The message was signed by Yasser Arafat, President of the State of Palestine, Executive Chairman of the Palestine Liberation Organization, President of the Palestinian National Authority, Gaza, 29 November 1997.

The Chairman (interpretation from French): I thank the Permanent Observer of Palestine, and ask him to convey the Committees sincere thanks to His Excellency Mr. Yasser Arafat, Executive Chairman of the Palestine Liberation Organization and President of the Palestinian National Authority, for his inspiring message. I assure President Yasser Arafat and, through him, the Palestinian people of the firm determination of the Committee to continue and intensify its efforts within the framework of its mandate to contribute to the promotion of a comprehensive, just and lasting solution to the question of Palestine in order to enable the Palestinian people to exercise as soon as possible its inalienable national rights.

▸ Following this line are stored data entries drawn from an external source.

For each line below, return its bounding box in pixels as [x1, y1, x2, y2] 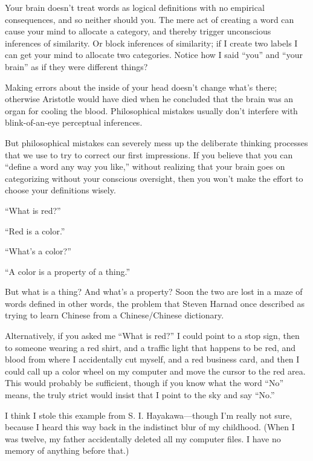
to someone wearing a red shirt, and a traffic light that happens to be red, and [5, 341, 296, 353]
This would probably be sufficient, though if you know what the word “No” [5, 376, 284, 389]
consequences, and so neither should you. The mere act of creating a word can [5, 13, 294, 25]
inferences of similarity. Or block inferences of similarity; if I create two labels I [5, 36, 298, 49]
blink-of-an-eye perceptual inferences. [5, 116, 143, 129]
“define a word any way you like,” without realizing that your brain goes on [5, 160, 285, 173]
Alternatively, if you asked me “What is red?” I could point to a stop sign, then [5, 329, 300, 342]
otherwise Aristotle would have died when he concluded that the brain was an [5, 92, 294, 105]
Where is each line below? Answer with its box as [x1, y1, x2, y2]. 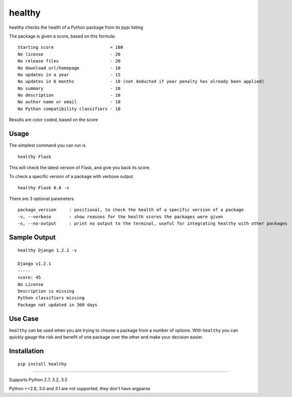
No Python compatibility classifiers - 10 [18, 106, 121, 112]
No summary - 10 [18, 85, 121, 91]
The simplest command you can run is [9, 142, 86, 148]
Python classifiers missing [18, 295, 85, 301]
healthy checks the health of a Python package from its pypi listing [9, 24, 143, 30]
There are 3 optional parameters [9, 196, 74, 202]
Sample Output [9, 233, 56, 241]
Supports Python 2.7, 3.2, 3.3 [9, 377, 68, 382]
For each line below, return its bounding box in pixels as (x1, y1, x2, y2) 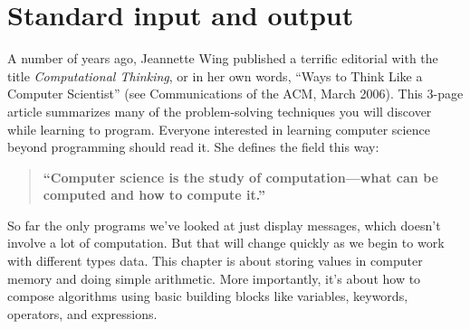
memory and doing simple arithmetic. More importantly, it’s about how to (7, 268, 421, 287)
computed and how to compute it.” (43, 185, 265, 204)
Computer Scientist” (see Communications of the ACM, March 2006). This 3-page (7, 84, 464, 103)
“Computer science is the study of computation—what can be (43, 167, 438, 186)
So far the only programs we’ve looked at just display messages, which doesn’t (7, 215, 441, 234)
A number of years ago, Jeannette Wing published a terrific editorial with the (7, 49, 438, 68)
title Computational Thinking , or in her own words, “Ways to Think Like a (7, 66, 423, 85)
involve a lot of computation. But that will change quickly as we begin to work (7, 233, 445, 252)
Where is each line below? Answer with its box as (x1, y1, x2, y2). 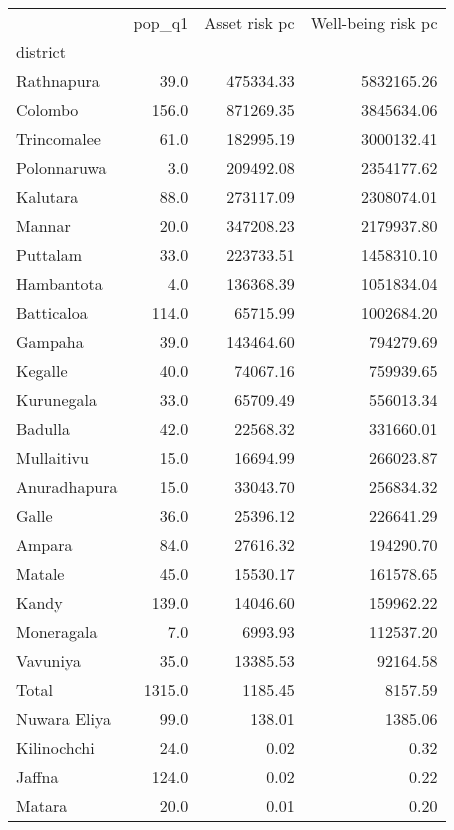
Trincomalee (16, 127, 101, 150)
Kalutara (16, 185, 79, 208)
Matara (16, 794, 68, 817)
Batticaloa (16, 301, 88, 324)
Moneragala (16, 620, 98, 643)
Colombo (16, 98, 79, 121)
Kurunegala (16, 388, 97, 411)
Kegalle (16, 359, 68, 382)
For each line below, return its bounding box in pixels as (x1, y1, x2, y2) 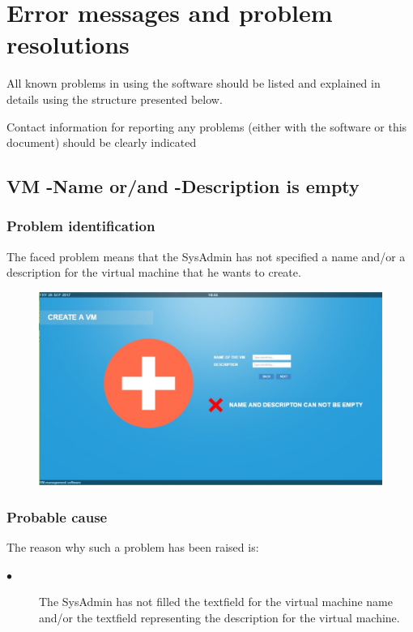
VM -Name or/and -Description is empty (6, 174, 360, 199)
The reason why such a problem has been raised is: (6, 539, 259, 556)
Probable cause (6, 506, 108, 527)
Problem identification (6, 216, 155, 236)
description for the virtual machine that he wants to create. (6, 264, 301, 281)
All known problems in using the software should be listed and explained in (6, 75, 381, 92)
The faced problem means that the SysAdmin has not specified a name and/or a (6, 247, 406, 264)
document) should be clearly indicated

I shall now suspend the meeting to allow some of our invited guests to leave the Chamber. On behalf of the Committee, I should like once again to thank His Excellency the President of the General Assembly, His Excellency the Secretary-General, His Excellency the President of the Security Council and the representative of Palestine for having participated in the first part of our meeting.

The meeting was suspended at 11.55 a.m. and resumed at noon.

The Chairman (interpretation from French): I call now on His Excellency Mr. Herman Leonard de Silva, Chairman of the Special Committee to Investigate Israeli Practices Affecting the Human Rights of the Palestinian People and Other Arabs of the Occupied Territories, to make a statement on behalf of the Special Committee.

Mr. De Silva (Sri Lanka), Chairman of the Special Committee to Investigate Israeli Practices Affecting the Human Rights of the Palestinian People and Other Arabs of the Occupied Territories: On behalf of the Special Committee to Investigate Israeli Practices Affecting the Human Rights of the Palestinian People and Other Arabs of the Occupied Territories, and on my own account, I have the honour to convey to members this message on the occasion of the International Day of Solidarity with the Palestinian People.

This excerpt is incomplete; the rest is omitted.